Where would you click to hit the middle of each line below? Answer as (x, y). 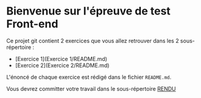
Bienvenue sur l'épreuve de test (88, 11)
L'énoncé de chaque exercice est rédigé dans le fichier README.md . (89, 77)
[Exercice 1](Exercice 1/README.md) (61, 59)
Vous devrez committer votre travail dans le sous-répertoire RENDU (91, 88)
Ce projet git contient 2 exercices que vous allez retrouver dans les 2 (93, 41)
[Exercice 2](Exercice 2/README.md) (62, 65)
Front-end (32, 24)
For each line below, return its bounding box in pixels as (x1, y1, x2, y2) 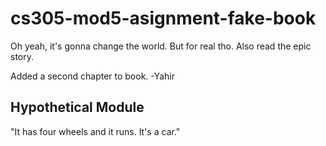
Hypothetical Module (10, 99, 145, 116)
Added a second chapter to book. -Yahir (10, 70, 175, 82)
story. (10, 50, 35, 62)
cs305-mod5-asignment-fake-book (10, 7, 317, 30)
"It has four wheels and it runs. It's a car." (10, 125, 181, 137)
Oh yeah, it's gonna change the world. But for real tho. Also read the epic (10, 40, 312, 52)
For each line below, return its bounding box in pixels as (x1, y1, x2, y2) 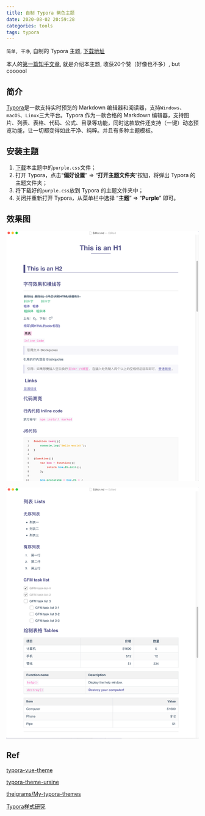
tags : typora (6, 29, 40, 35)
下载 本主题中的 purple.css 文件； (15, 164, 96, 171)
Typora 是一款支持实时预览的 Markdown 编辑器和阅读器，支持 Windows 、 (6, 104, 185, 111)
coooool (6, 67, 27, 75)
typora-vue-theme (6, 767, 53, 774)
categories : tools (6, 23, 53, 29)
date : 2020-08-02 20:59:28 (6, 16, 75, 23)
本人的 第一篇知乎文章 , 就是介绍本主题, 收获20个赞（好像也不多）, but (6, 60, 180, 68)
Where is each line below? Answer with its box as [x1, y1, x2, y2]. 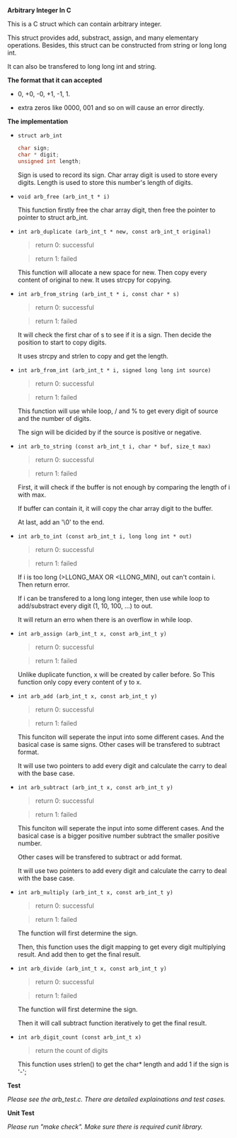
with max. [17, 490, 47, 499]
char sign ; [17, 145, 50, 152]
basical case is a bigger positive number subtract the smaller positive [17, 831, 220, 840]
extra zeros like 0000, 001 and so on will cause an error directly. [17, 103, 205, 112]
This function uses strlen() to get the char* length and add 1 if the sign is [17, 1059, 229, 1069]
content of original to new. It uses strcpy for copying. [17, 276, 172, 284]
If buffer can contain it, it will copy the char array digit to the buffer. [17, 504, 214, 512]
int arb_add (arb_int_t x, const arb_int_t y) [17, 692, 158, 700]
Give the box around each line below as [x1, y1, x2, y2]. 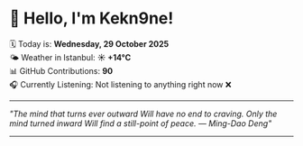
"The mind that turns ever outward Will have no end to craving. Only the [9, 108, 278, 119]
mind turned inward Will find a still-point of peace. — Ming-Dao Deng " [9, 117, 272, 129]
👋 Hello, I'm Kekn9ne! [9, 8, 174, 29]
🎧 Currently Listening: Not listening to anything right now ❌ [9, 78, 232, 89]
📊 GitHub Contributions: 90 [9, 65, 114, 76]
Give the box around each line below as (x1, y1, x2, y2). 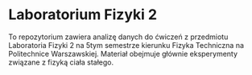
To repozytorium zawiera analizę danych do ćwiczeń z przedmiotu (8, 32, 229, 41)
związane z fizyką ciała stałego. (8, 57, 114, 67)
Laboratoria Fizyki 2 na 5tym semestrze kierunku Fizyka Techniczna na (8, 40, 244, 49)
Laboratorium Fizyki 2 (8, 6, 158, 24)
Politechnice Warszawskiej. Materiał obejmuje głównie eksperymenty (8, 49, 238, 58)
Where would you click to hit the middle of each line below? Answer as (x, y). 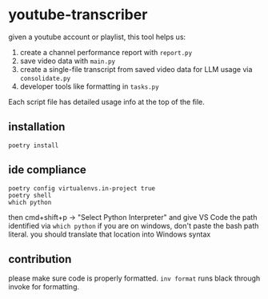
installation (37, 127)
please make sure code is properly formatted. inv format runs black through (134, 278)
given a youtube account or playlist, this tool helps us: (97, 37)
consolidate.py (45, 78)
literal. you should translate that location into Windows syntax (110, 234)
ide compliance (47, 170)
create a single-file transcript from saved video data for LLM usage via (136, 69)
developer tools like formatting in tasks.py (89, 86)
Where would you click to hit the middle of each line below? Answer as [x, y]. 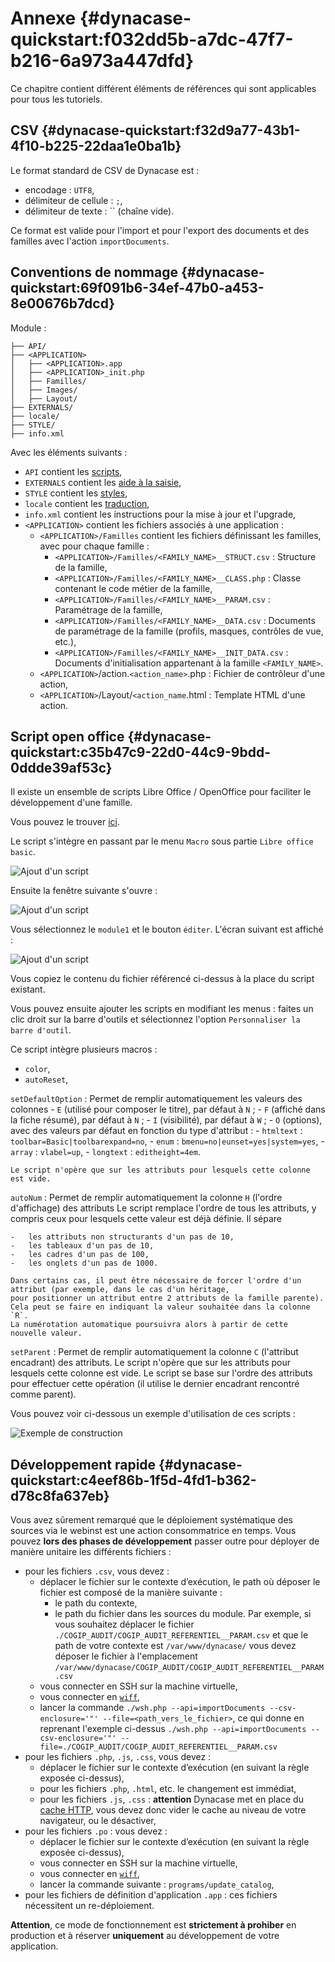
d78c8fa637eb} [60, 1495]
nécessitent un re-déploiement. [89, 1906]
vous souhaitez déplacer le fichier [124, 1624]
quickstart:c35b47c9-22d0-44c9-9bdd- [140, 752]
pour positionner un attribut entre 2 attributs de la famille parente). [167, 1298]
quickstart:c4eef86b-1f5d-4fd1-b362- [133, 1480]
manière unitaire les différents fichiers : [91, 1552]
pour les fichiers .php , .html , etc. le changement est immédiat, [168, 1789]
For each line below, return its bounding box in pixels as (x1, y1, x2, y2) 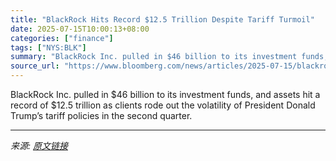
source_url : (10, 61, 60, 71)
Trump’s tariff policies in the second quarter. (10, 110, 193, 121)
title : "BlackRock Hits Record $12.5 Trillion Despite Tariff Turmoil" (10, 14, 315, 25)
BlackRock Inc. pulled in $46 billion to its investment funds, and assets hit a (10, 89, 321, 100)
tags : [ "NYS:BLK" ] (10, 42, 87, 53)
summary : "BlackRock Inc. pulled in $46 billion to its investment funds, (10, 52, 329, 62)
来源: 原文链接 (10, 140, 68, 151)
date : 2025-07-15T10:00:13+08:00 (10, 24, 150, 34)
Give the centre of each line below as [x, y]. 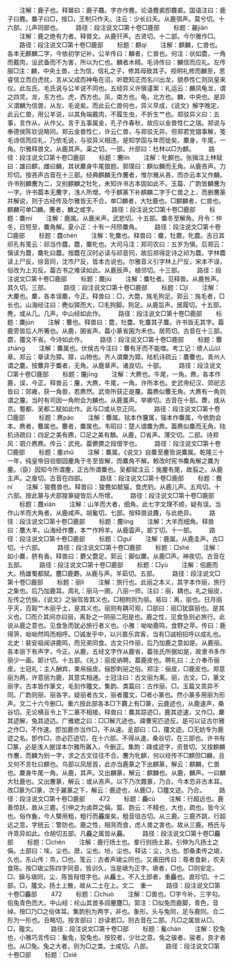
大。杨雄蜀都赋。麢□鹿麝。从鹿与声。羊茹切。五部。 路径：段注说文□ [114, 573]
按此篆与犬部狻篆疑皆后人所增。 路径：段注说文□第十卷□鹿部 [120, 495]
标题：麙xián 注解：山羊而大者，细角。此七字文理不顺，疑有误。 [117, 504]
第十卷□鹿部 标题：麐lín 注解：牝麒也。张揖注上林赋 [136, 157]
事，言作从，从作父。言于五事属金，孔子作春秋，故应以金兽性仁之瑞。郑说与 [116, 123]
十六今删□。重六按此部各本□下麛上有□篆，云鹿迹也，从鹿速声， [124, 703]
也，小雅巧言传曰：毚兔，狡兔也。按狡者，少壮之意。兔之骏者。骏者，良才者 [116, 937]
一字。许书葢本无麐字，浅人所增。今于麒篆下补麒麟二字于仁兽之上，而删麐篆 [116, 192]
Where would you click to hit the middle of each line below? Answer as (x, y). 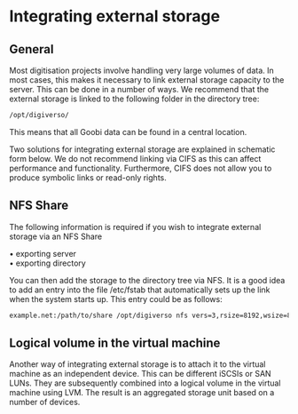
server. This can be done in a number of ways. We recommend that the (139, 89)
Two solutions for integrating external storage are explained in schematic (142, 149)
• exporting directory (47, 263)
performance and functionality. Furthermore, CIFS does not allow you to (141, 168)
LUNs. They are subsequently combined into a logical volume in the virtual (145, 383)
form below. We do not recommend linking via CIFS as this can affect (135, 158)
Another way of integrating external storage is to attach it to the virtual (137, 364)
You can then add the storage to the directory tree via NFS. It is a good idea (147, 280)
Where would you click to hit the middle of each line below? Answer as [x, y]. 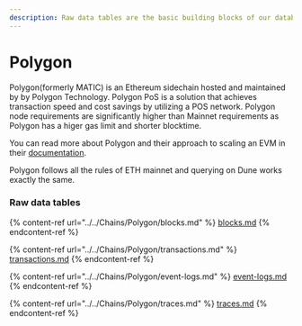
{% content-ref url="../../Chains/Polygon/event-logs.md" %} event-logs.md [148, 276]
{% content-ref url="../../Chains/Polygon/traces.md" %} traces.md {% [138, 303]
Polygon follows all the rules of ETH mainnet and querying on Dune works [146, 170]
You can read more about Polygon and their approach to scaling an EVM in [147, 143]
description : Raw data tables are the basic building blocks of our [140, 18]
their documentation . [48, 152]
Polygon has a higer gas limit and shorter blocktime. [106, 125]
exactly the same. [42, 179]
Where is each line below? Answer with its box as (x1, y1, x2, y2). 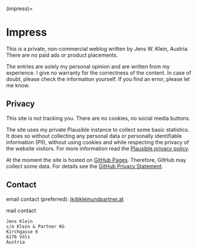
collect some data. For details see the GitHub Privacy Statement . (6, 163, 164, 170)
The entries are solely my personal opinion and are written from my (6, 63, 170, 70)
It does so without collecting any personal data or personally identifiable (6, 132, 182, 139)
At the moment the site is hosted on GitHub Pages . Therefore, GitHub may (6, 156, 186, 163)
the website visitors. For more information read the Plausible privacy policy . (6, 145, 190, 152)
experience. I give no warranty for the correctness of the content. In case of (6, 69, 192, 76)
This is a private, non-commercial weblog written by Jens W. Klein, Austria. (6, 45, 189, 52)
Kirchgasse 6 (6, 229, 38, 235)
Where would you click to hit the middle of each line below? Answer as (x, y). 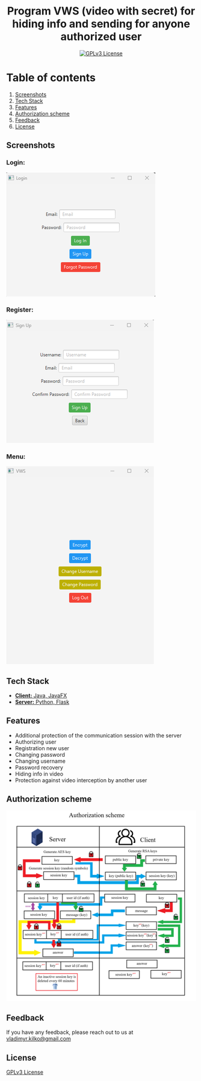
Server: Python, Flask (42, 702)
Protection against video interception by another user (81, 780)
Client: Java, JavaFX (41, 695)
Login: (16, 163)
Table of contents (51, 78)
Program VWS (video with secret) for (101, 11)
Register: (20, 310)
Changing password (40, 754)
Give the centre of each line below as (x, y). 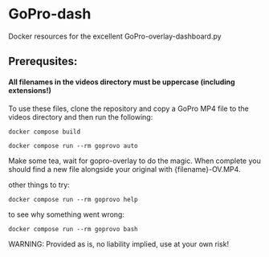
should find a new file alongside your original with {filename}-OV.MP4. (124, 169)
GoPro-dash (50, 14)
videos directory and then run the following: (81, 116)
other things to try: (39, 185)
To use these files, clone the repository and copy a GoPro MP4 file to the (128, 108)
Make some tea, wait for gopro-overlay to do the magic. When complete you (134, 161)
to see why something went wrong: (66, 214)
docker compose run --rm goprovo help (73, 199)
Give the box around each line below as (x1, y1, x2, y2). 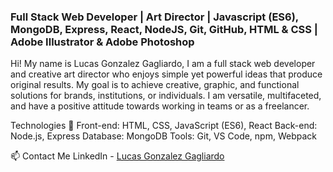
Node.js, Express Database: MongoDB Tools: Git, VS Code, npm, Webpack (10, 130, 317, 142)
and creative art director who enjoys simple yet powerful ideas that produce (10, 68, 323, 80)
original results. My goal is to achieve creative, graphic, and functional (10, 79, 300, 91)
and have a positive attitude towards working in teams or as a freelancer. (10, 100, 310, 112)
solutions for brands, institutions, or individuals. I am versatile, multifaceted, (10, 90, 322, 102)
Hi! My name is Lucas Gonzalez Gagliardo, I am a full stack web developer (10, 58, 316, 70)
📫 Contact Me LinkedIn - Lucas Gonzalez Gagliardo (10, 150, 225, 162)
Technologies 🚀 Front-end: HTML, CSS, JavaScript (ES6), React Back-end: (10, 120, 318, 132)
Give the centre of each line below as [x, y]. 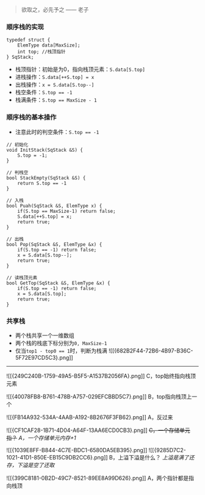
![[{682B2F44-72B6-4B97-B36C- [151, 351]
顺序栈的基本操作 [31, 117]
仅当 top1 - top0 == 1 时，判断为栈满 [61, 351]
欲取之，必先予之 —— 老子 [55, 9]
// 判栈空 [17, 173]
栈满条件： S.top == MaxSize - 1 [56, 100]
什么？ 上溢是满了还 [169, 457]
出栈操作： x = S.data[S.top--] [55, 84]
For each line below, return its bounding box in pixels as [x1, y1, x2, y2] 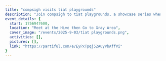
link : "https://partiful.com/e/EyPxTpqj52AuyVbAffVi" [9, 44, 123, 49]
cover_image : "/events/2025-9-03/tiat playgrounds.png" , [9, 30, 129, 35]
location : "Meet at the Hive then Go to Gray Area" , [9, 26, 121, 30]
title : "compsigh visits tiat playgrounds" [5, 7, 96, 12]
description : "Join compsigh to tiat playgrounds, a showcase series [5, 12, 152, 17]
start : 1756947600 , [9, 21, 50, 26]
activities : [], [9, 35, 43, 40]
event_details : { [5, 16, 41, 21]
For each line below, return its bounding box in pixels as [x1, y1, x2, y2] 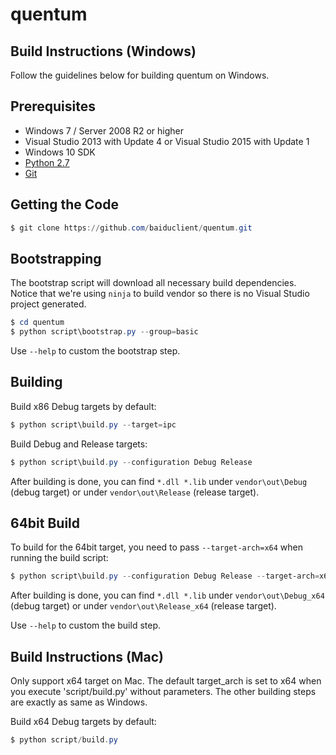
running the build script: [10, 552, 109, 564]
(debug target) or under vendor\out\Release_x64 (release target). [10, 600, 277, 612]
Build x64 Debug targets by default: [10, 716, 157, 728]
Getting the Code [10, 196, 119, 213]
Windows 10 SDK [24, 146, 96, 158]
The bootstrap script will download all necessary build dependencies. [10, 277, 297, 289]
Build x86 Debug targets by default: [10, 400, 157, 412]
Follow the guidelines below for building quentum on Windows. [10, 69, 270, 81]
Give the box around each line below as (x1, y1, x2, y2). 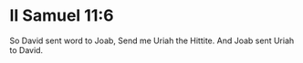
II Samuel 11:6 (9, 5, 114, 26)
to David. (9, 44, 44, 55)
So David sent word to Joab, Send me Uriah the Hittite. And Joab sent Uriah (9, 35, 295, 46)
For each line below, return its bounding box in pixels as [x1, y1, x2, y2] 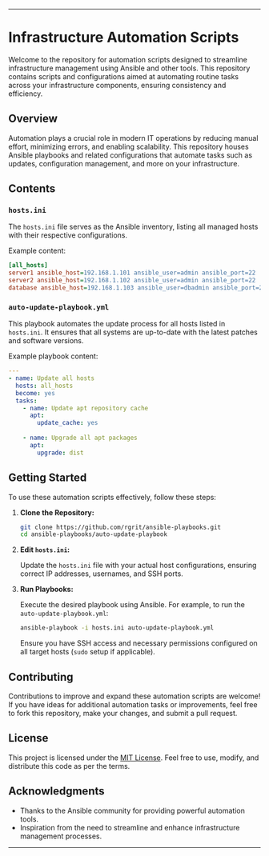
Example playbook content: [8, 351, 98, 361]
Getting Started [8, 471, 87, 485]
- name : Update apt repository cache [22, 404, 149, 412]
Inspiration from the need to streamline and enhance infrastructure [19, 822, 240, 832]
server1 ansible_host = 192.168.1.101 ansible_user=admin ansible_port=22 [8, 269, 256, 277]
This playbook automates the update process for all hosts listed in [8, 319, 226, 329]
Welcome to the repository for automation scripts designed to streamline [8, 54, 248, 64]
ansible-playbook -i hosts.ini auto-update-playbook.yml [19, 624, 215, 632]
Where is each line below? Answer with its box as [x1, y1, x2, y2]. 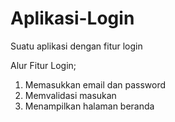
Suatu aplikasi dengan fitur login [10, 40, 143, 52]
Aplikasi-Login [10, 7, 135, 30]
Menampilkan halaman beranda [24, 100, 155, 112]
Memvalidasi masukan [24, 89, 117, 101]
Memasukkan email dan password [24, 78, 167, 91]
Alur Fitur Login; [10, 59, 77, 71]
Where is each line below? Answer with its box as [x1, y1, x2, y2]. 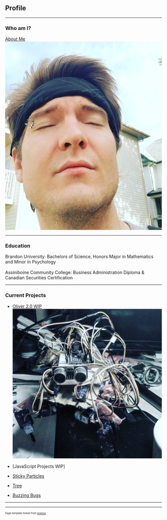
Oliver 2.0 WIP [12, 303, 42, 309]
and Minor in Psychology [5, 259, 56, 265]
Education [5, 243, 31, 250]
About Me [5, 36, 26, 42]
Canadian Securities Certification [5, 275, 73, 281]
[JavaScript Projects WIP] [12, 463, 66, 469]
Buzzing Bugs [12, 492, 41, 498]
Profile [5, 4, 26, 12]
########
* [What is expected]
Find the line with "Polygon follows all" in the data above, and from there retype each line exactly through the line with "the website visitors.", skipping the pictures along the way.

* [Task output]
Polygon follows all the rules of ETH mainnet and querying on Dune works [146, 170]
You can read more about Polygon and their approach to scaling an EVM in [147, 143]
description : Raw data tables are the basic building blocks of our [140, 18]
their documentation . [48, 152]
Polygon has a higer gas limit and shorter blocktime. [106, 125]
exactly the same. [42, 179]
Where is each line below? Answer with its box as (x1, y1, x2, y2). 
collect some data. For details see the GitHub Privacy Statement . (6, 163, 164, 170)
The entries are solely my personal opinion and are written from my (6, 63, 170, 70)
It does so without collecting any personal data or personally identifiable (6, 132, 182, 139)
At the moment the site is hosted on GitHub Pages . Therefore, GitHub may (6, 156, 186, 163)
the website visitors. For more information read the Plausible privacy policy . (6, 145, 190, 152)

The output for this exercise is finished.